2. BACKGROUND 2.1 TASK-FREE CONTINUAL LEARNING

We define task-free continual learning as the online optimization of a model via small minibatches that are sampled from a nonstationary stream. In task-free continual learning, no strong assumptions are made about the nature of the distributional nonstationarity of the stream (Aljundi et al., 2019b) . Other continual learning settings, such as task-incremental and class-incremental continual learning assume a data distribution that is piecewise stationary, hence one that only changes at discrete points in time (Van de Ven & Tolias, 2019) . The objective of continual learning is to learn from all observed data despite the nonstationary nature of the distribution (Jin et al., 2021) , and, in general, previous work assumes no distributional mismatch between training and evaluation data. Previous work in task-free continual learning mostly focuses on replay-based methods (Aljundi et al., 2019c; Jin et al., 2021) . The prevalent replay paradigm is called experience replay (ER) (Isele & Cosgun, 2018; Chaudhry et al., 2019) . According to the ER paradigm, each minibatch of observations received by the learner is combined with another minibatch of equal size sampled from the memory.
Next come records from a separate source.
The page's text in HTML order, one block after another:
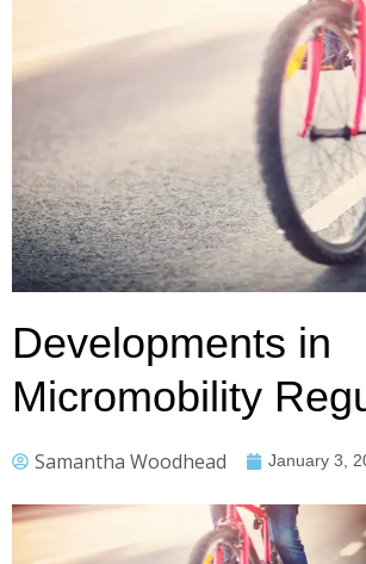
Developments in
Micromobility
Samantha Woodhead January 3,
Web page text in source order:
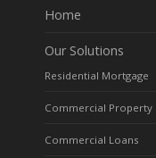
Home
Our Solutions
Residential Mortgage
Commercial Property
Commercial Loans

The model is then trained for one step with the combined stream-and-memory minibatch. Moreover, the memory is typically maintained by an online memory-population algorithm called reservoir sampling (Vitter, 1985) . There are multiple variants of the ER method. For instance, one approach called Maximally-Interfered Retrieval (MIR) replays instances that are going to be interfered the most by the current minibatch of new observations. Another approach called Class-Balancing Reservoir Sampling (CBRS) (Chrysakis & Moens, 2020) modifies the memory population algorithm to ensure that the memory remains balanced. There also other approaches that deviate from the ER paradigm, such as Greedy Sampler and Dumb Learner (GDUMB) (Prabhu et al., 2020) , which only trains the model using data stored in memory, or Asymmetric Corss-Entropy (ACE) (Caccia et al., 2022) , which uses a modified version of the cross-entropy loss to prevent the drift of latent representations.

2.2. COMPUTATIONAL COST

An important issue in task-free continual learning is computational cost. Since practical applications will likely involve large amounts of data, the design of task-free continual learners should ensure they are tractable. In practical terms, let us assume that a model has to learn from a stream of n instances. Moreover, we assume that applications with larger streams will likely involve memory storages of larger size m. In real-world applications, the difference between an O(n) learning algorithm, and an O(mn) algorithm could be enormous. Hence, in this work we will only focus on learning algorithms whose computational cost per incoming batch is independent of the memory size m, so that the computational complexity of learning from the entire stream is O(n).

2.3. BIAS CORRECTION IN TASK-FREE CONTINUAL LEARNING

To the best of our knowledge, there is only one approach explicitly designed to correct for prediction biases in task-free continual learning. Mai et al. (2021) propose learning a model using conventional experience replay, and after the entire stream has been observed, they replace the final linear layer of the model with a nearest-class-mean (NCM) classifier computed using all data stored in mem-